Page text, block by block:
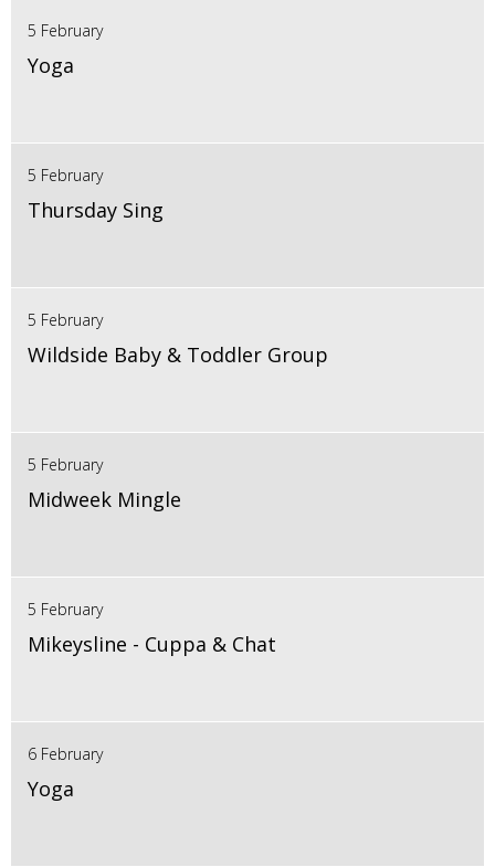
5 February
Yoga
5 February
Thursday Sing
5 February
Wildside Baby & Toddler Group
5 February
Midweek Mingle
5 February
Mikeysline - Cuppa & Chat
6 February
Yoga

========================================

▶ Task
Everything in the material except the pictures should be output verbatim.

▶ Written reply
Page text, block by block:
5 February
Yoga
5 February
Thursday Sing
5 February
Wildside Baby & Toddler Group
5 February
Midweek Mingle
5 February
Mikeysline - Cuppa & Chat
6 February
Yoga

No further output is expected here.